Another possible cause could be the mobile theme which I was using originally but got rid of several months ago and the string wpmp_switcher=desktop and wpmp_switcher=mobile points at it.

Not sure what was causing it, I tried to block these fruitless crawls with URL parameters in Google webmaster tools, and I was partially successful, but there were too many different lines to block, while Googlebot continued with its senseless crawl rampage with lines that weren’t blocked yet.

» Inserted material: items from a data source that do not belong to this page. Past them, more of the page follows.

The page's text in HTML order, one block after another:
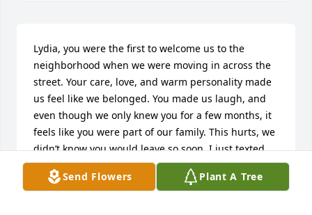
Send Flowers Plant A Tree
Lydia, you were the first to welcome us to the
neighborhood when we were moving in across the
street. Your care, love, and warm personality made
us feel like we belonged. You made us laugh, and
even though we only knew you for a few months, it
feels like you were part of our family. This hurts, we
didn’t know you would leave so soon. I just texted
you the other day saying I picked up your Christmas
tree - now it will be even more special. You saved
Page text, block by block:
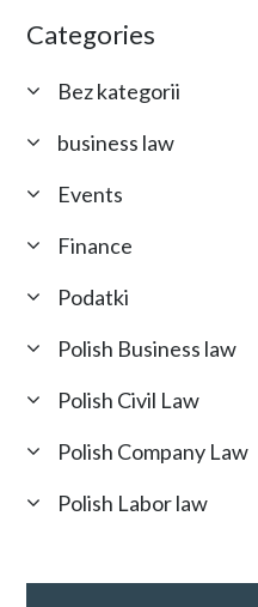
Categories
Bez kategorii
business law
Events
Finance
Podatki
Polish Business law
Polish Civil Law
Polish Company Law
Polish Labor law
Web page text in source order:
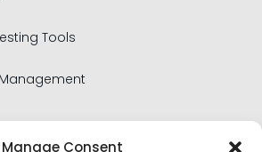
Manage Consent
Tools
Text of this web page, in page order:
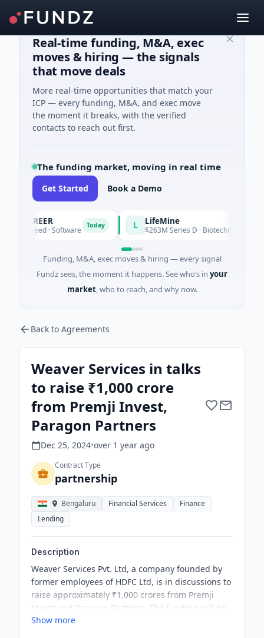
Real-time funding, M&A, exec
moves & hiring — the signals
that move deals
More real-time opportunities that match your
ICP — every funding, M&A, and exec move
the moment it breaks, with the verified
contacts to reach out first.
The funding market, moving in real time
Get Started Book a Demo
Seed · Software Today LifeMine
$263M Series D · Biotechnology ·
Funding, M&A, exec moves & hiring — every signal
Fundz sees, the moment it happens. See who’s in your
market, who to reach, and why now.
Back to Agreements
Weaver Services in talks
to raise ₹1,000 crore
from Premji Invest,
Paragon Partners
Dec 25, 2024•over 1 year ago
Contract Type
partnership
Bengaluru Financial Services
Finance
Lending
Description
Weaver Services Pvt. Ltd, a company founded by
former employees of HDFC Ltd, is in discussions to
raise approximately ₹1,000 crores from Premji
Invest and Paragon Partners. The funding will be
used to scale up Delhi-based Capital India Home
Show more
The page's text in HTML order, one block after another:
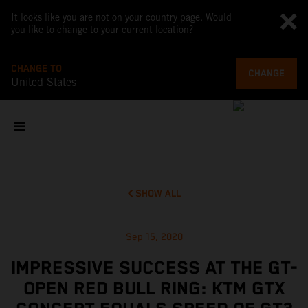
It looks like you are not on your country page. Would
you like to change to your current location?
CHANGE TO
United States
CHANGE
SHOW ALL
Sep 15, 2020
IMPRESSIVE SUCCESS AT THE GT-
OPEN RED BULL RING: KTM GTX
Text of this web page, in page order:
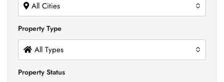
All Cities
Property Type
All Types
Property Status
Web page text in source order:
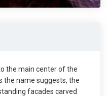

Meanwhile I reinstalled my WordPress from scratch in a different directory, even setting up a new database and using a different theme, then imported the xml backup made by selecting WordPress Tools -> Export and choosing a full export.  After a day or two spent on installing, double-checking and configuring all the plugins I still want, I switched over.  After everything worked OK, I first renamed, then later backed up and deleted the old subfolder, so this is a fresh, and fully clean installation only containing the old posts, pages and pictures.  Still, the  Googlebot crawls of these nonsense spaghetti links with appended pages came back to haunt me in the logs.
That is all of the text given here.